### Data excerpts
↓

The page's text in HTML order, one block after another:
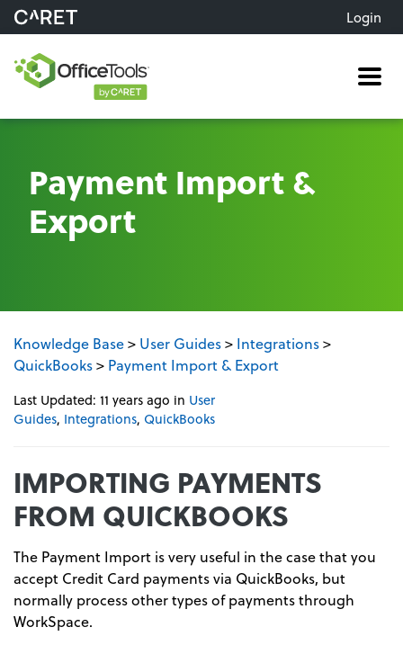
Login
Payment Import &
Export
Knowledge Base> User Guides> Integrations>
QuickBooks> Payment Import & Export
Last Updated: 11 years ago in User
Guides, Integrations, QuickBooks
IMPORTING PAYMENTS
FROM QUICKBOOKS
The Payment Import is very useful in the case that you
accept Credit Card payments via QuickBooks, but
normally process other types of payments through
WorkSpace.
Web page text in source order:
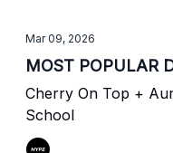
Mar 09, 2026
MOST POPULAR
Cherry On Top +
School
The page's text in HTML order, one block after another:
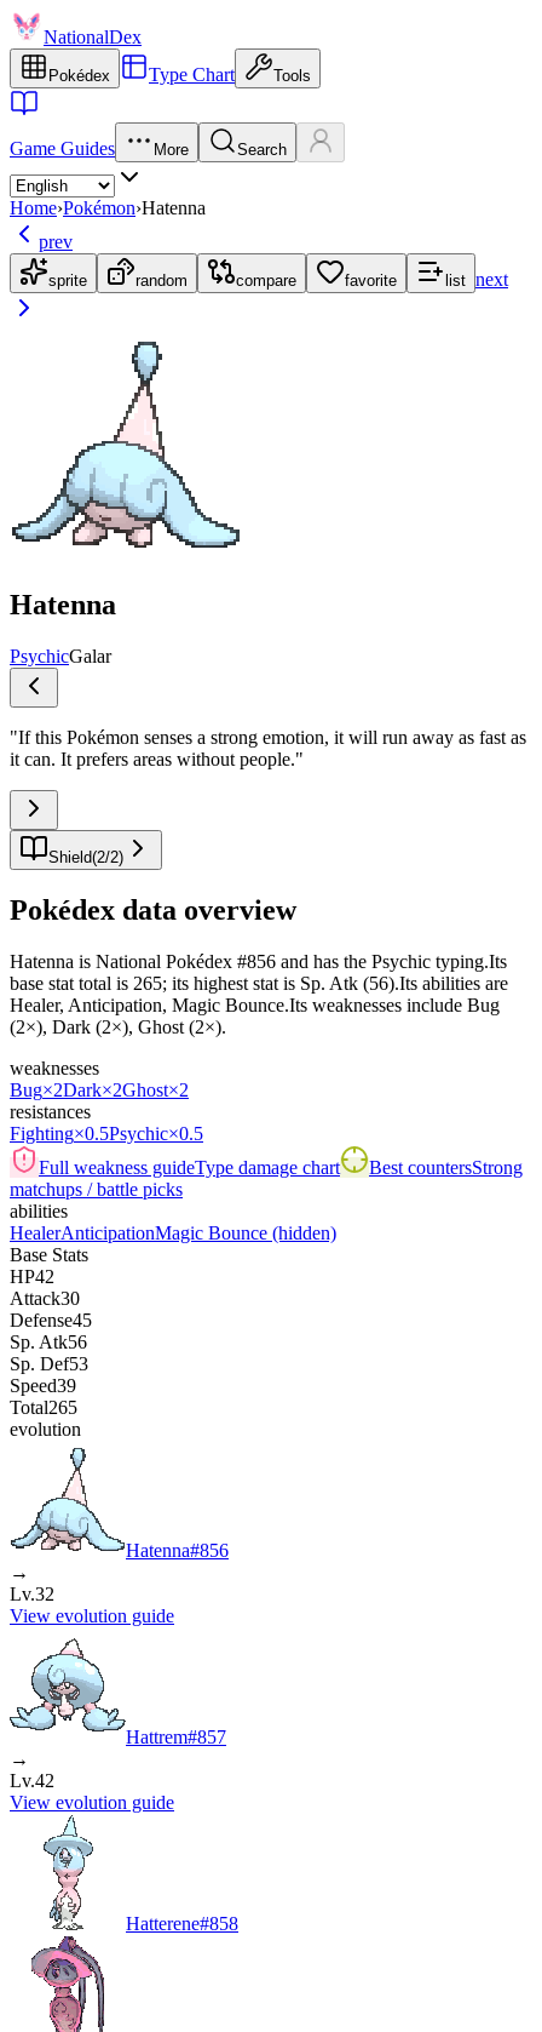
NationalDex
Pokédex Type Chart Tools
Game Guides More Search
Home›Pokémon›Hatenna
prev
sprite random compare favorite list next
Hatenna
PsychicGalar
"If this Pokémon senses a strong emotion, it will run away as fast as
it can. It prefers areas without people."
Shield(2/2)
Pokédex data overview
Hatenna is National Pokédex #856 and has the Psychic typing.Its
base stat total is 265; its highest stat is Sp. Atk (56).Its abilities are
Healer, Anticipation, Magic Bounce.Its weaknesses include Bug
(2×), Dark (2×), Ghost (2×).
weaknesses
Bug×2Dark×2Ghost×2
resistances
Fighting×0.5Psychic×0.5
Full weakness guideType damage chart Best countersStrong
matchups / battle picks
abilities
HealerAnticipationMagic Bounce (hidden)
Base Stats
HP42
Attack30
Defense45
Sp. Atk56
Sp. Def53
Speed39
Total265
evolution
Hatenna#856
→
Lv.32
View evolution guide
Hattrem#857
→
Lv.42
View evolution guide
Hatterene#858
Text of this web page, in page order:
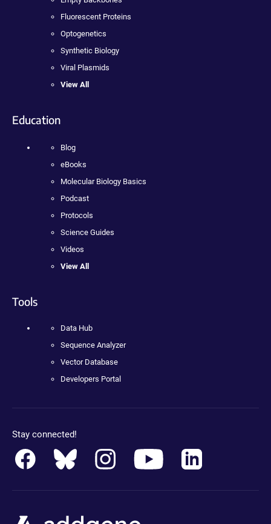
Fluorescent Proteins
Optogenetics
Synthetic Biology
Viral Plasmids
View All
Education
Blog
eBooks
Molecular Biology Basics
Podcast
Protocols
Science Guides
Videos
View All
Tools
Data Hub
Sequence Analyzer
Vector Database
Developers Portal
Stay connected!
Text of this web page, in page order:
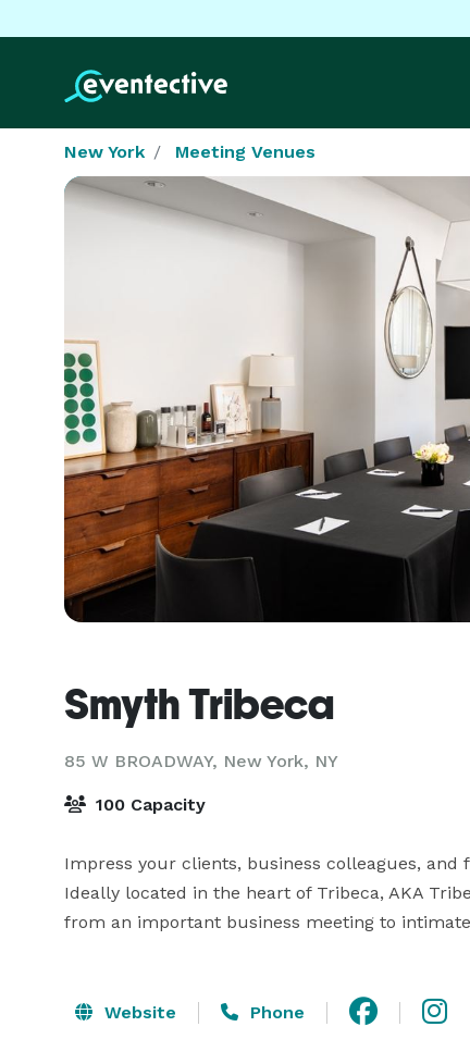
New York Meeting Venues
Smyth Tribeca
85 W BROADWAY, New York, NY
100 Capacity
Impress your clients, business colleagues,
Ideally located in the heart of Tribeca, AKA
from an important business meeting to
Website Phone
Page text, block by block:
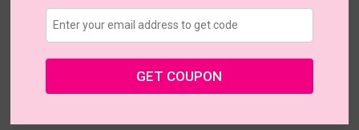
Buy 1 Get 1 Free New Customer 30% Off Coupons
Medium (54ㅁ17-145)
Shopping Guarantee
• 30-Day Returns & Exchanges
• 365-Day Quality Warranty
• Free Shipping Over $69.00
• Worry-Free Delivery
GET COUPON
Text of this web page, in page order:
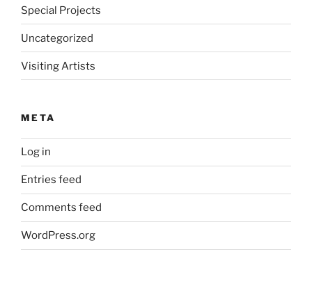
Special Projects
Uncategorized
Visiting Artists
META
Log in
Entries feed
Comments feed
WordPress.org
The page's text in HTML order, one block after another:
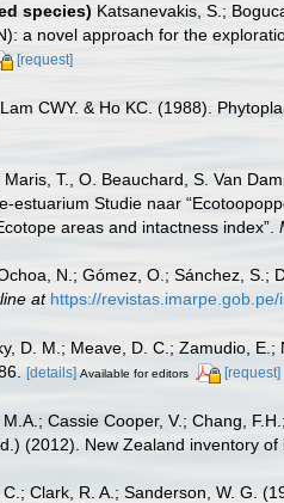
species) Katsanevakis, S.;
a novel approach for the
[request]
Lam CWY. & Ho KC. (1988).
Maris, T., O. Beauchard, S. Van
estuarium Studie naar
areas and intactness index”.
N.; Gómez, O.; Sánchez, S.;
at https://
D. M.; Meave, D. C.; Zamudio,
[details] Available for editors [request]
M.A.; Cassie Cooper, V.; Chang,
(2012). New Zealand inventory
C.; Clark, R. A.; Sanderson, W. G.
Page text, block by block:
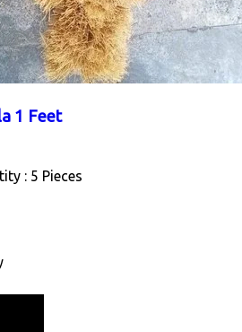
1 Feet
: 5 Pieces
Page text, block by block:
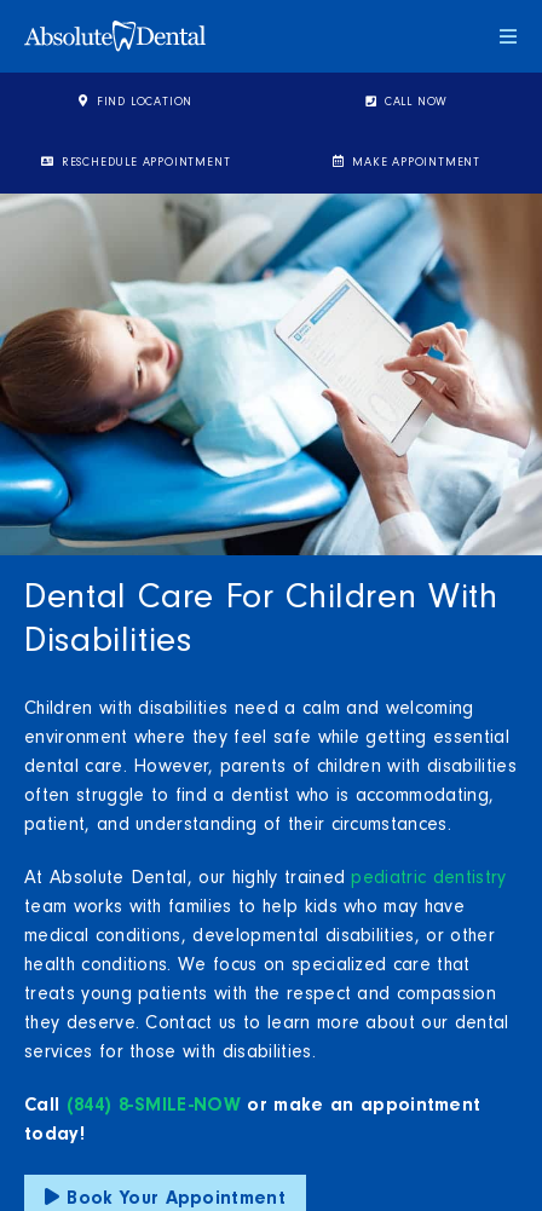
FIND LOCATION CALL NOW
RESCHEDULE APPOINTMENT MAKE APPOINTMENT
Dental Care For Children With
Disabilities
Children with disabilities need a calm and welcoming
environment where they feel safe while getting essential
dental care. However, parents of children with disabilities
often struggle to find a dentist who is accommodating,
patient, and understanding of their circumstances.
At Absolute Dental, our highly trainedpediatric dentistry
team works with families to help kids who may have
medical conditions, developmental disabilities, or other
health conditions. We focus on specialized care that
treats young patients with the respect and compassion
they deserve. Contact us to learn more about our dental
services for those with disabilities.
Call (844) 8-SMILE-NOW or make an appointment
today!
Book Your Appointment
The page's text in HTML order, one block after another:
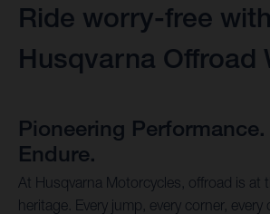
Ride worry-free with
Husqvarna Offroad
Pioneering
Endure.
At Husqvarna Motorcycles, offroad is at
heritage. Every jump, every corner, every
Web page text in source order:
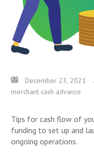
December 23, 2021
merchant cash advance
Tips for cash flow of
funding to set up and
ongoing operations.
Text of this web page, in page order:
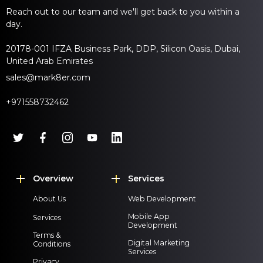
Reach out to our team and we'll get back to you within a
day.
20178-001 IFZA Business Park, DDP, Silicon Oasis, Dubai,
United Arab Emirates
sales@mark8er.com
+971558732462
Overview
About Us
Services
Terms &
Conditions
Services
Web Development
Mobile App
Development
Digital Marketing
Services
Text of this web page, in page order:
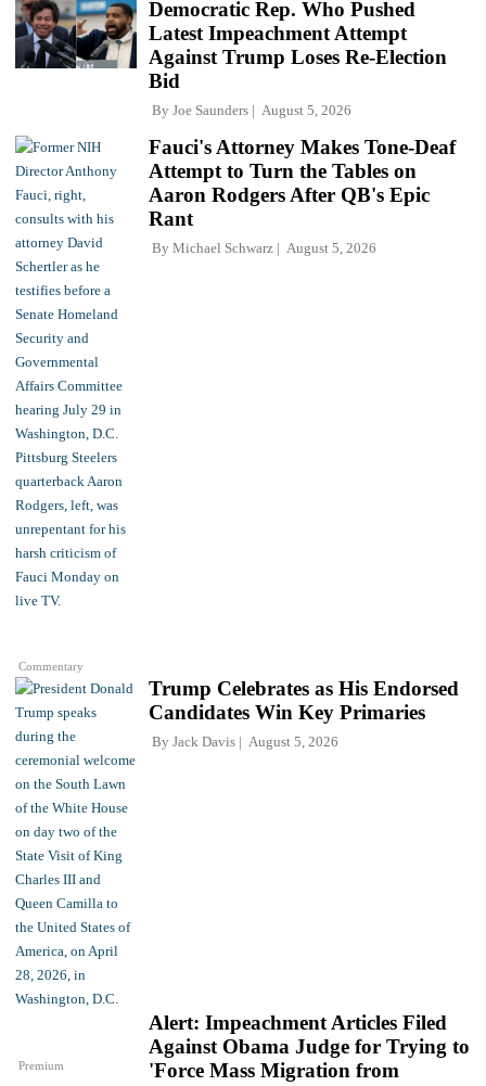
Democratic Rep. Who Pushed
Latest Impeachment Attempt
Against Trump Loses Re-Election
Bid
By Joe Saunders August 5, 2026
Commentary
Fauci's Attorney Makes Tone-Deaf
Attempt to Turn the Tables on
Aaron Rodgers After QB's Epic
Rant
By Michael Schwarz August 5, 2026
Trump Celebrates as His Endorsed
Candidates Win Key Primaries
By Jack Davis August 5, 2026
Premium
Alert: Impeachment Articles Filed
Against Obama Judge for Trying to
'Force Mass Migration from
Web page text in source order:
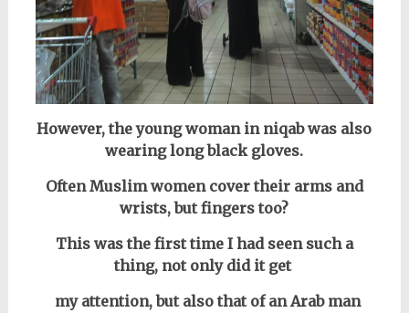
However, the young woman in niqab was also
wearing long black gloves.
Often Muslim women cover their arms and
wrists, but fingers too?
This was the first time I had seen such a
thing, not only did it get
my attention, but also that of an Arab man
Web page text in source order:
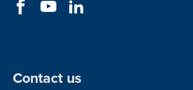
Contact us
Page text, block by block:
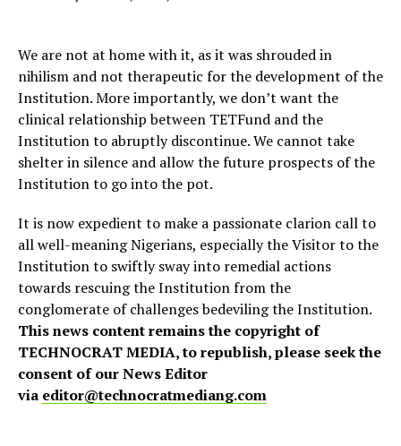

↑

Reproduce the data above exactly, but only the lines from the one showing "The Payment Import" through the one showing "Uncategorized", with both ends kept and the pictures left out.

The Payment Import is very useful in the case that you
accept Credit Card payments via QuickBooks, but
normally process other types of payments through
WorkSpace.
Web page text in source order:
Mar 09, 2026
MOST POPULAR
Cherry On Top +
School
The page's text in HTML order, one block after another:
NationalDex
Pokédex Type Chart Tools
Game Guides More Search
Home›Pokémon›Hatenna
prev
sprite random compare favorite list next
Hatenna
PsychicGalar
"If this Pokémon senses a strong emotion, it will run away as fast as
it can. It prefers areas without people."
Shield(2/2)
Pokédex data overview
Hatenna is National Pokédex #856 and has the Psychic typing.Its
base stat total is 265; its highest stat is Sp. Atk (56).Its abilities are
Healer, Anticipation, Magic Bounce.Its weaknesses include Bug
(2×), Dark (2×), Ghost (2×).
weaknesses
Bug×2Dark×2Ghost×2
resistances
Fighting×0.5Psychic×0.5
Full weakness guideType damage chart Best countersStrong
matchups / battle picks
abilities
HealerAnticipationMagic Bounce (hidden)
Base Stats
HP42
Attack30
Defense45
Sp. Atk56
Sp. Def53
Speed39
Total265
evolution
Hatenna#856
→
Lv.32
View evolution guide
Hattrem#857
→
Lv.42
View evolution guide
Hatterene#858
Text of this web page, in page order:
Fluorescent Proteins
Optogenetics
Synthetic Biology
Viral Plasmids
View All
Education
Blog
eBooks
Molecular Biology Basics
Podcast
Protocols
Science Guides
Videos
View All
Tools
Data Hub
Sequence Analyzer
Vector Database
Developers Portal
Stay connected!
Text of this web page, in page order:
New York Meeting Venues
Smyth Tribeca
85 W BROADWAY, New York, NY
100 Capacity
Impress your clients, business colleagues,
Ideally located in the heart of Tribeca, AKA
from an important business meeting to
Website Phone
Page text, block by block:
Buy 1 Get 1 Free New Customer 30% Off Coupons
Medium (54ㅁ17-145)
Shopping Guarantee
• 30-Day Returns & Exchanges
• 365-Day Quality Warranty
• Free Shipping Over $69.00
• Worry-Free Delivery
GET COUPON
Text of this web page, in page order:
Special Projects
Uncategorized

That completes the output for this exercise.